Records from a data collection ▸
━━━

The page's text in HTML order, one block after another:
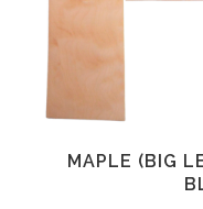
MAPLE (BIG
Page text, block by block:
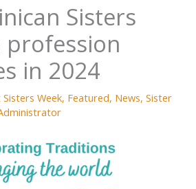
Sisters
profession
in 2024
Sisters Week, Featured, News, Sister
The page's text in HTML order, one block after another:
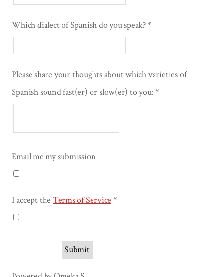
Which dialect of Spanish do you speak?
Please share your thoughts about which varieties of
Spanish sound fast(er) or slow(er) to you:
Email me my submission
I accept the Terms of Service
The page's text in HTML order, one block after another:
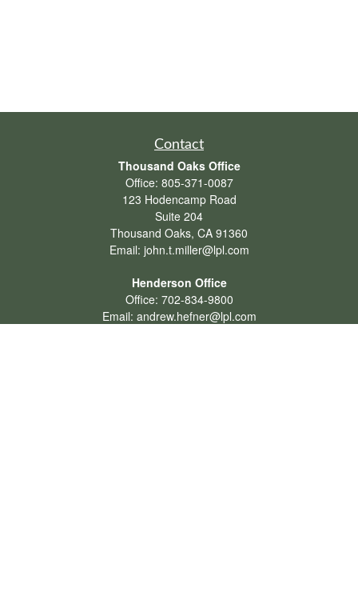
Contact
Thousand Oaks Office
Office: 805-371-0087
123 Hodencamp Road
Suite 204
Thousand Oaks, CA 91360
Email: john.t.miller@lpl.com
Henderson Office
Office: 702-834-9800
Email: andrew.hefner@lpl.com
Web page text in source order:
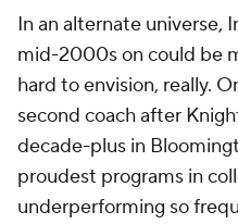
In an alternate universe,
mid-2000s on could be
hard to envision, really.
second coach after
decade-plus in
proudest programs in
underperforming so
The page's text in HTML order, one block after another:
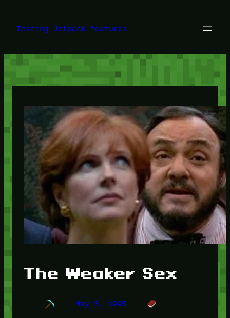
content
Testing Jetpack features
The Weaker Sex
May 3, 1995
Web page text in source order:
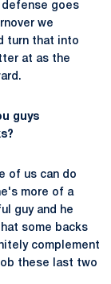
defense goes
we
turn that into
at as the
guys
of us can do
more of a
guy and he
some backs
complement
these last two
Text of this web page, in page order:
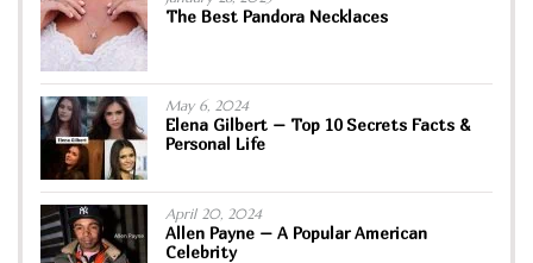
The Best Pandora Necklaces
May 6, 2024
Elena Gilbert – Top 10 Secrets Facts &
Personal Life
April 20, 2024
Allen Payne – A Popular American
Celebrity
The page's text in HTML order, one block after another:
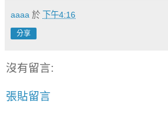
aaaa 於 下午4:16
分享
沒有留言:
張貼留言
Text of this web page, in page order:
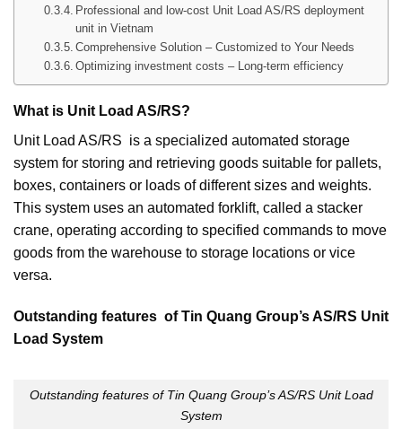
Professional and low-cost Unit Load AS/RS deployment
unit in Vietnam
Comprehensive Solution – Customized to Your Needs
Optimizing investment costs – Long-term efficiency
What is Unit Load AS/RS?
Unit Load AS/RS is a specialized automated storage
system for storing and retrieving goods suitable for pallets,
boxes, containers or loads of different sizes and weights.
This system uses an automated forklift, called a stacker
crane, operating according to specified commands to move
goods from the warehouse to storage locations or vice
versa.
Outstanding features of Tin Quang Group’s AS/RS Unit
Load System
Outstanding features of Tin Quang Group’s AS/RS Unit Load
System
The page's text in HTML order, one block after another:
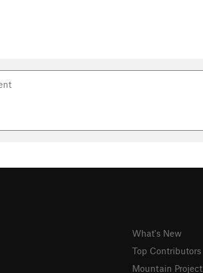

━━━

What this task involves ▸
Retype the records exactly. Any image in them should not appear in what you write.

Finished task ▸
The page's text in HTML order, one block after another:
MAPLE (BIG
Page text, block by block:
Sisters
profession
in 2024
Sisters Week, Featured, News, Sister
The page's text in HTML order, one block after another:
Which dialect of Spanish do you speak?
Please share your thoughts about which varieties of
Spanish sound fast(er) or slow(er) to you:
Email me my submission
I accept the Terms of Service
The page's text in HTML order, one block after another:
Contact
Thousand Oaks Office
Office: 805-371-0087
123 Hodencamp Road
Suite 204
Thousand Oaks, CA 91360
Email: john.t.miller@lpl.com
Henderson Office
Office: 702-834-9800
Email: andrew.hefner@lpl.com
Web page text in source order:
In an alternate universe,
mid-2000s on could be
hard to envision, really.
second coach after
decade-plus in
proudest programs in
underperforming so
The page's text in HTML order, one block after another:
content
Testing Jetpack features
The Weaker Sex
May 3, 1995
Web page text in source order:
defense goes
we
turn that into
at as the
guys
of us can do
more of a
guy and he
some backs
complement
these last two
Text of this web page, in page order:
The Best Pandora Necklaces
May 6, 2024
Elena Gilbert – Top 10 Secrets Facts &
Personal Life
April 20, 2024
Allen Payne – A Popular American
Celebrity
The page's text in HTML order, one block after another:
aaaa 於 下午4:16
分享
沒有留言:
張貼留言
Text of this web page, in page order:
Professional and low-cost Unit Load AS/RS deployment
unit in Vietnam
Comprehensive Solution – Customized to Your Needs
Optimizing investment costs – Long-term efficiency
What is Unit Load AS/RS?
Unit Load AS/RS is a specialized automated storage
system for storing and retrieving goods suitable for pallets,
boxes, containers or loads of different sizes and weights.
This system uses an automated forklift, called a stacker
crane, operating according to specified commands to move
goods from the warehouse to storage locations or vice
versa.
Outstanding features of Tin Quang Group’s AS/RS Unit
Load System
Outstanding features of Tin Quang Group’s AS/RS Unit Load
System
The page's text in HTML order, one block after another:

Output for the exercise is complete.